◆ Activity
Starting with the line that contains "https://github.com/westernacher- [475, 59, 658, 73]" and stopping after the line that contains "Does not support", copy the entries below exactly. Include nothing else.

◆ Data extract
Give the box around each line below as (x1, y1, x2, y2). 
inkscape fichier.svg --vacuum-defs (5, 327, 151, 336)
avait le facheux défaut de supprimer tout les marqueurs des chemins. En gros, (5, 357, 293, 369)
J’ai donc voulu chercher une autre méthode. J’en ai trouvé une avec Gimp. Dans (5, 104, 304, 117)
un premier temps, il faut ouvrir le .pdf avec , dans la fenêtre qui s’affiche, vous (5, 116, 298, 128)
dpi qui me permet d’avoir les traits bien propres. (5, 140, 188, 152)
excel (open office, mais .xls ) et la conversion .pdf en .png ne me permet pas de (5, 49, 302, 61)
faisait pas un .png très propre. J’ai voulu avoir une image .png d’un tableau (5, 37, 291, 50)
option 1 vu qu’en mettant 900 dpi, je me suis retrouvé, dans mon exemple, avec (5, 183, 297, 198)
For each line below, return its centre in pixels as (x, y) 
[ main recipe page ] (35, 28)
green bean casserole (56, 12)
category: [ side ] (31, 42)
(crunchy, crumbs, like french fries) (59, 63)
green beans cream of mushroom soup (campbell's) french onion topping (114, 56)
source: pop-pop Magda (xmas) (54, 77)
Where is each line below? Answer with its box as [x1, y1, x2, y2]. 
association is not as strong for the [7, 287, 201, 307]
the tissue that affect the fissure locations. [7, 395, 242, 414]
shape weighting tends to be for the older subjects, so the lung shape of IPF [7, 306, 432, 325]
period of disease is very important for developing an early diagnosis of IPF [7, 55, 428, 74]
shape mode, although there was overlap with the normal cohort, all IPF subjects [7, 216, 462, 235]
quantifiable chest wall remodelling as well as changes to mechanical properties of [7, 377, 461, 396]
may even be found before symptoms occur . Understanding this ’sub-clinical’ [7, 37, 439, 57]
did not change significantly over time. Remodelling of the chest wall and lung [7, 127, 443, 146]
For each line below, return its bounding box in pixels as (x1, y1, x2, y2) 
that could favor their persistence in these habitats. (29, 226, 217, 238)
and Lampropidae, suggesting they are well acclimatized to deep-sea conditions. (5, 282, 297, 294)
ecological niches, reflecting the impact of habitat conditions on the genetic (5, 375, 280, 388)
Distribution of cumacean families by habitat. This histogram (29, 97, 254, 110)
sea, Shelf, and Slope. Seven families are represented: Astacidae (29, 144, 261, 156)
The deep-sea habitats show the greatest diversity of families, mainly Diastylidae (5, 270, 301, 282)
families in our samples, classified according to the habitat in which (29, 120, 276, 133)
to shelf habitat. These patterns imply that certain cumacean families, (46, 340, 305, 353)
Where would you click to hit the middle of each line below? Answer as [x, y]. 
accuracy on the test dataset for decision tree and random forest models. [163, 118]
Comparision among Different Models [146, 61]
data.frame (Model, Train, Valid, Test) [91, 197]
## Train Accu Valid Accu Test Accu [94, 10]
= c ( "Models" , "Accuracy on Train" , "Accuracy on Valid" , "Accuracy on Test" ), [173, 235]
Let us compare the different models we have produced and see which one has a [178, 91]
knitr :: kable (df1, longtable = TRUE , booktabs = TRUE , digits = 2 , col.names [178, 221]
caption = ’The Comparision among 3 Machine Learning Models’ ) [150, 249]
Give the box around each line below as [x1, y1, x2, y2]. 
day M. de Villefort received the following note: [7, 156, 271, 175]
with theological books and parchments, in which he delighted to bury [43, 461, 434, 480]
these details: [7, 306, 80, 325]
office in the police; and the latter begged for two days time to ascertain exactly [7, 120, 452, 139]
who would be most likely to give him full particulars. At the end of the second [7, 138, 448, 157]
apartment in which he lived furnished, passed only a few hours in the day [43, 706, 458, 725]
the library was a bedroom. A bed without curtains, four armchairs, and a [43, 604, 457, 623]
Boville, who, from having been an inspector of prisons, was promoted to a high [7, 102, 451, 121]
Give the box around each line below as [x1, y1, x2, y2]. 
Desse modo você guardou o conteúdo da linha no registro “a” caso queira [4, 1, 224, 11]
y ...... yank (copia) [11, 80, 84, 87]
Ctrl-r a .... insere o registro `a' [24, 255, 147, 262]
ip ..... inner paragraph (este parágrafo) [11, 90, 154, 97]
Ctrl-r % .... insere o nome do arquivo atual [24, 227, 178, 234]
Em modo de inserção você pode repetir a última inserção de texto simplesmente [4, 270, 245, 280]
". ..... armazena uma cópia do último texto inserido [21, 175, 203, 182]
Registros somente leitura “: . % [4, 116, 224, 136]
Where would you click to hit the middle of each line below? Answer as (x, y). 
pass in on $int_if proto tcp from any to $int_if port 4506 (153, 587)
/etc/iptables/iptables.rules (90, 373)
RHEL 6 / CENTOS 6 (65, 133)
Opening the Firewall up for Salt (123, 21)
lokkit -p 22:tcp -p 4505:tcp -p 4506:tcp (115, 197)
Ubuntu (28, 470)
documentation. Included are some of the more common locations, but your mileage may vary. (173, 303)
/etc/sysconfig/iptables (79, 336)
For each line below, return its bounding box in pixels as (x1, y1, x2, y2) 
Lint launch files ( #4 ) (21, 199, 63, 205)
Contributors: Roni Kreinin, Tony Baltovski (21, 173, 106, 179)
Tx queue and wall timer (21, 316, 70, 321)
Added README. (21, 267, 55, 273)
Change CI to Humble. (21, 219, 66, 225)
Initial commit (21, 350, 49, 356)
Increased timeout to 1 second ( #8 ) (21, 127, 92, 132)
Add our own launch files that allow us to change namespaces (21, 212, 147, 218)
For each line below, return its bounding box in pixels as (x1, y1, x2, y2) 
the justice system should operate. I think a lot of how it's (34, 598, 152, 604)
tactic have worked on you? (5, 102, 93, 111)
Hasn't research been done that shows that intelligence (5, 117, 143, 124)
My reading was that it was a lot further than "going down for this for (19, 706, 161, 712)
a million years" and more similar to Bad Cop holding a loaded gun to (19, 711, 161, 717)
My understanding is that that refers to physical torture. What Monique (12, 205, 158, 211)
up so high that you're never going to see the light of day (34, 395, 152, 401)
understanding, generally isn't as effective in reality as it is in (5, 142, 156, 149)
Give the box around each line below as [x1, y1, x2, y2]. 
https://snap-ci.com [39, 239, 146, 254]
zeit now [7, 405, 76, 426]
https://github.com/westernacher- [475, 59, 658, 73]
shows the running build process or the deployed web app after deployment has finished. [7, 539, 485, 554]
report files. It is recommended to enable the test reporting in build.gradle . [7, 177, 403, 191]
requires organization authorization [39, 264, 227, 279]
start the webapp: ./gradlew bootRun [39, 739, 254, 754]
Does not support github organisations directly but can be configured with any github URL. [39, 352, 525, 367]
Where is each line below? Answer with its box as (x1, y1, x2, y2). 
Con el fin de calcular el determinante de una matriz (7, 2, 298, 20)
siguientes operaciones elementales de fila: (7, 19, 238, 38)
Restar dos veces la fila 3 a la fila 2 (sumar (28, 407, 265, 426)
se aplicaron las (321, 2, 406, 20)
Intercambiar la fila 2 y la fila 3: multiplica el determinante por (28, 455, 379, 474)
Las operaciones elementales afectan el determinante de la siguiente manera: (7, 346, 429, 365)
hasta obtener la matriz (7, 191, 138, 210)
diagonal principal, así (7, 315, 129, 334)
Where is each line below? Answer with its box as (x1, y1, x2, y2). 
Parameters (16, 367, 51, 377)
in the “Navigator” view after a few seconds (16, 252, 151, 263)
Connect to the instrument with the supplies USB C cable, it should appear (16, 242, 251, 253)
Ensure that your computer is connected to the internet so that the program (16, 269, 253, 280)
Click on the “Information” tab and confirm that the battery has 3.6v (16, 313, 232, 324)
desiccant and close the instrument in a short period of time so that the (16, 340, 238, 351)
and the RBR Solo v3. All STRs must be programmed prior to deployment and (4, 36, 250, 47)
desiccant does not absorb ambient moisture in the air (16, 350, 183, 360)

◆ Solution to the exercise
https://github.com/westernacher- [475, 59, 658, 73]
shows the running build process or the deployed web app after deployment has finished. [7, 539, 485, 554]
report files. It is recommended to enable the test reporting in build.gradle . [7, 177, 403, 191]
requires organization authorization [39, 264, 227, 279]
start the webapp: ./gradlew bootRun [39, 739, 254, 754]
Does not support github organisations directly but can be configured with any github URL. [39, 352, 525, 367]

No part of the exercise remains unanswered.